--- Exercise directions ---
An acceptable answer contains every record below, unchanged, and no pictures.

[[ Material to process, beginning ]]

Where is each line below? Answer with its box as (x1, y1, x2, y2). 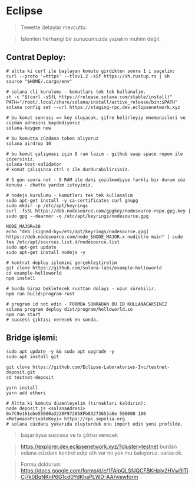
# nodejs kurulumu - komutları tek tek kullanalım (6, 192, 133, 198)
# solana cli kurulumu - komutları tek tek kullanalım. (6, 89, 146, 95)
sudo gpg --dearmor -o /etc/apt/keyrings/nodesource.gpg (6, 213, 149, 219)
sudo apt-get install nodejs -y (6, 249, 85, 255)
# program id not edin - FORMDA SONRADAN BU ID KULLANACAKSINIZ (6, 301, 167, 307)
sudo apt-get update (6, 244, 57, 250)
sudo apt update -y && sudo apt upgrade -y (6, 348, 115, 355)
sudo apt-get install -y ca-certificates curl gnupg (6, 197, 138, 204)
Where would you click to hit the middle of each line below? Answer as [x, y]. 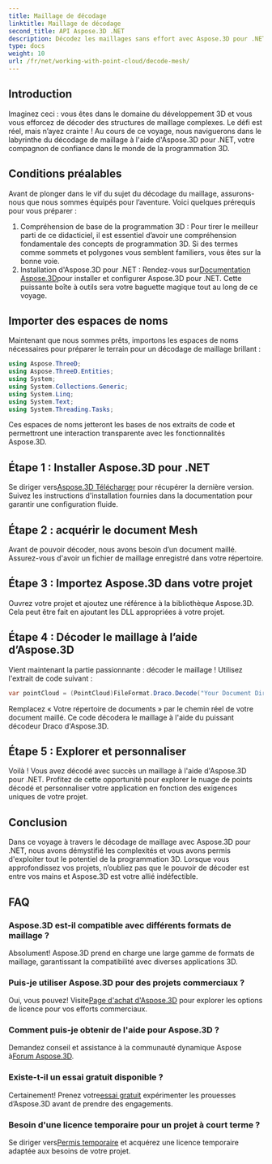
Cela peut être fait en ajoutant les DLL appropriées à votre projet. [117, 612]
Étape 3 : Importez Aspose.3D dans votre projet [131, 584]
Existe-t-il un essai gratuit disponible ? [86, 1077]
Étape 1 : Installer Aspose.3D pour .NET [109, 467]
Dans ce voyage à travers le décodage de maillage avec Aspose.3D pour [130, 842]
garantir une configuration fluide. [64, 504]
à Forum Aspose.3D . [41, 1056]
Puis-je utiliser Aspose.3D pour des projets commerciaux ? [127, 982]
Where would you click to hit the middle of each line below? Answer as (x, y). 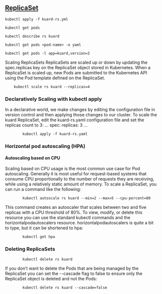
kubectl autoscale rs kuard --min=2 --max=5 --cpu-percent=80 (87, 198)
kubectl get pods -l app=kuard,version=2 (48, 53)
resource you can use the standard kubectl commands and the (68, 218)
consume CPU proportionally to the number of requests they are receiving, (80, 179)
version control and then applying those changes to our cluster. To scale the (81, 115)
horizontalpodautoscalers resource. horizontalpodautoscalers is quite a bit (79, 223)
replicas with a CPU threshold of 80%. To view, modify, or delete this (74, 212)
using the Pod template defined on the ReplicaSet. (55, 78)
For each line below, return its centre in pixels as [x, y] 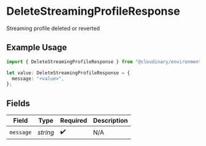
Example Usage [37, 48]
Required [74, 121]
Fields [18, 103]
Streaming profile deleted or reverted [53, 28]
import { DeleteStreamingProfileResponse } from [70, 62]
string [46, 132]
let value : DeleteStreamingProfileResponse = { [68, 73]
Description [110, 121]
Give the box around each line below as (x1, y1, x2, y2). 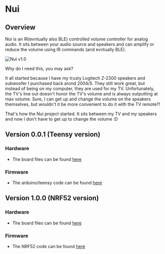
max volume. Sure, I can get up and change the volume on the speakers (5, 96, 151, 102)
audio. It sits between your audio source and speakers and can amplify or (5, 41, 154, 47)
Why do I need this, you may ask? (5, 65, 74, 71)
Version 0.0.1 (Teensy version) (5, 130, 100, 139)
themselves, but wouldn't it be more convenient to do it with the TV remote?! (5, 101, 161, 107)
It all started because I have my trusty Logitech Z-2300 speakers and (5, 75, 145, 81)
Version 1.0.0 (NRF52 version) (5, 194, 99, 202)
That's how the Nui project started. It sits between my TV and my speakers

[[ Material to process, end ]]

--- Result ---
Where is each line below? Answer with its box as (x1, y1, x2, y2). 
# nodejs kurulumu - komutları tek tek kullanalım (6, 192, 133, 198)
# solana cli kurulumu - komutları tek tek kullanalım. (6, 89, 146, 95)
sudo gpg --dearmor -o /etc/apt/keyrings/nodesource.gpg (6, 213, 149, 219)
sudo apt-get install nodejs -y (6, 249, 85, 255)
# program id not edin - FORMDA SONRADAN BU ID KULLANACAKSINIZ (6, 301, 167, 307)
sudo apt-get update (6, 244, 57, 250)
sudo apt update -y && sudo apt upgrade -y (6, 348, 115, 355)
sudo apt-get install -y ca-certificates curl gnupg (6, 197, 138, 204)
Where would you click to hit the middle of each line below? Answer as [x, y]. 
Cela peut être fait en ajoutant les DLL appropriées à votre projet. [117, 612]
Étape 3 : Importez Aspose.3D dans votre projet [131, 584]
Existe-t-il un essai gratuit disponible ? [86, 1077]
Étape 1 : Installer Aspose.3D pour .NET [109, 467]
Dans ce voyage à travers le décodage de maillage avec Aspose.3D pour [130, 842]
garantir une configuration fluide. [64, 504]
à Forum Aspose.3D . [41, 1056]
Puis-je utiliser Aspose.3D pour des projets commerciaux ? [127, 982]
Where would you click to hit the middle of each line below? Answer as (x, y). 
kubectl autoscale rs kuard --min=2 --max=5 --cpu-percent=80 (87, 198)
kubectl get pods -l app=kuard,version=2 (48, 53)
resource you can use the standard kubectl commands and the (68, 218)
consume CPU proportionally to the number of requests they are receiving, (80, 179)
version control and then applying those changes to our cluster. To scale the (81, 115)
horizontalpodautoscalers resource. horizontalpodautoscalers is quite a bit (79, 223)
replicas with a CPU threshold of 80%. To view, modify, or delete this (74, 212)
using the Pod template defined on the ReplicaSet. (55, 78)
For each line below, return its centre in pixels as [x, y] 
Example Usage [37, 48]
Required [74, 121]
Fields [18, 103]
Streaming profile deleted or reverted [53, 28]
import { DeleteStreamingProfileResponse } from [70, 62]
string [46, 132]
let value : DeleteStreamingProfileResponse = { [68, 73]
Description [110, 121]
Give the box around each line below as (x1, y1, x2, y2). 
max volume. Sure, I can get up and change the volume on the speakers (5, 96, 151, 102)
audio. It sits between your audio source and speakers and can amplify or (5, 41, 154, 47)
Why do I need this, you may ask? (5, 65, 74, 71)
Version 0.0.1 (Teensy version) (5, 130, 100, 139)
themselves, but wouldn't it be more convenient to do it with the TV remote?! (5, 101, 161, 107)
It all started because I have my trusty Logitech Z-2300 speakers and (5, 75, 145, 81)
Version 1.0.0 (NRF52 version) (5, 194, 99, 202)
That's how the Nui project started. It sits between my TV and my speakers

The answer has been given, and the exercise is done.